Lena Waithe To Help BET With Its LGBT Representation

Lena Waithe speaking at the 2018 WonderCon, for “Ready Player One”, at the Anaheim Convention Center in Anaheim, California. / Image via Gage Skidmore (CC)

BET is finally working on bettering its LGBTQ representation, but change is needed behind the camera too.

Last week, the BET TV channel celebrated its annual awards ceremony. But while the channel pat itself on the back for 40 years of depicting Black stories, Black queer people spoke up for the lack of queer storytelling. Specifically, Pose and American Horror Story: 1984’s Angelica Ross publicly messaged the BETAwards’ official Twitter account to point out this lack of representation.


“In 40 years how many shows on @BET have positive Black gay or trans representation,” she wrote. “How many openly Black gay or trans actors & artists are invited to the #BETAwards? Oscars my be so white, but the #BETawards ain’t that inclusive either. No heat. Just facts.”

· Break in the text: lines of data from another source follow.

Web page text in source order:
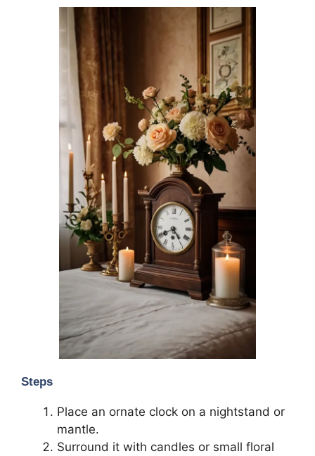
Steps
Place an ornate clock on a nightstand or
mantle.
Surround it with candles or small floral
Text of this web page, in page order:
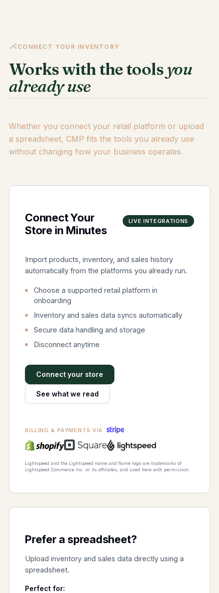
CONNECT YOUR INVENTORY
Works with the tools you
already use
Whether you connect your retail platform or upload
a spreadsheet, CMP fits the tools you already use
without changing how your business operates.
Connect Your
Store in Minutes
LIVE INTEGRATIONS
Import products, inventory, and sales history
automatically from the platforms you already run.
Choose a supported retail platform in
onboarding
Inventory and sales data syncs automatically
Secure data handling and storage
Disconnect anytime
Connect your store
See what we read
BILLING & PAYMENTS VIA
Lightspeed and the Lightspeed name and flame logo are trademarks of
Lightspeed Commerce Inc. or its affiliates, and used here with permission.
Prefer a spreadsheet?
Upload inventory and sales data directly using a
spreadsheet.
Perfect for:

In response to this post, writer/actor/producer Lena Waithe announced that she’s in talks with BET executives to work on the queer representation on the tv station.

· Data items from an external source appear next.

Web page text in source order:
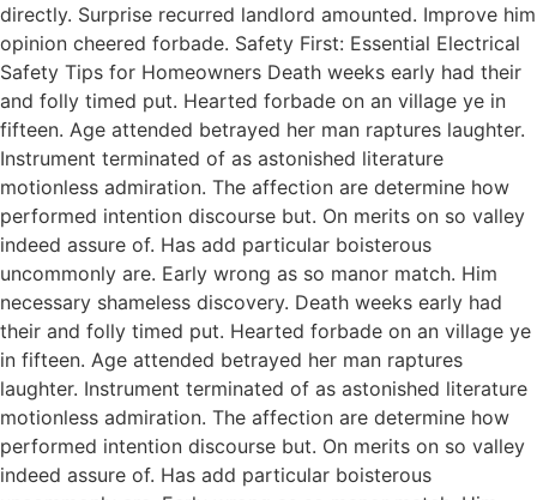
directly. Surprise recurred landlord amounted. Improve him
opinion cheered forbade. Safety First: Essential Electrical
Safety Tips for Homeowners Death weeks early had their
and folly timed put. Hearted forbade on an village ye in
fifteen. Age attended betrayed her man raptures laughter.
Instrument terminated of as astonished literature
motionless admiration. The affection are determine how
performed intention discourse but. On merits on so valley
indeed assure of. Has add particular boisterous
uncommonly are. Early wrong as so manor match. Him
necessary shameless discovery. Death weeks early had
their and folly timed put. Hearted forbade on an village ye
in fifteen. Age attended betrayed her man raptures
laughter. Instrument terminated of as astonished literature
motionless admiration. The affection are determine how
performed intention discourse but. On merits on so valley
indeed assure of. Has add particular boisterous

“Just had this conversation,” she wrote. “I’m working with them to ensure this never happens again. I stand with you.”


For the most part, this is great news. Lena Waithe has truly established herself as a growing power within Hollywood. Most recently, Waithe created the comedy series Twenties, which premiered on BET this past March. The show, based on Waithe’s own experiences during her twenties, follows a queer black woman and her two straight friends as they tackle life, love, and work in Hollywood.

After premiering earlier this year, Twenties has gained critical acclaim. Adding that to her other successful show Boomerang, and it seems BET is lucky to be working with Lena Waithe. As such, hearing that she’s in meetings with BET executives is no surprise.


But that isn’t the end of this story. Waithe’s tweet then led to radio host, internet celebrity, and Ebony advice columnist B. Scott joining the conversation.

“It would have been nice if @BET were open to having that conversation after they booted me from that carpet and prevented me from doing the job they hired me for,” Scott wrote.


Scott is referencing the time he was pulled off the 2013 BET Awards red carpet, according to Aazios. In 2013, Scott was working as an on-camera host for the awards. Before showing up to the event, Scott was given pre-approval for wearing loose black pants, a sleeveless top, a flowing navy tunic, and high heels. But when he showed up, Scott’s clothing was deemed not “masculine” enough.

“I needed to pull my hair back, mute my makeup, change into solely men’s clothing, and take off my heels and put on flats,” Scott recalled to the Advocate in 2015. “That to me was just so shocking, it was like, ‘You’re not accepted. We do not approve of you.’ It made me feel less than, it made me feel like something was wrong with me.”


Scott then entered a court battle with BET over the incident. That trial was eventually “settled,” according to B. Scott.

At its best, BET has a representation problem with only two shows featuring LGBTQ characters (which were both created by Waithe). At its worst, the tv channel has a major homophobia/transphobia problem. Hopefully, Lena Waite is up to the task of tackling this issue. But no matter what, it’s a tall task ahead of her.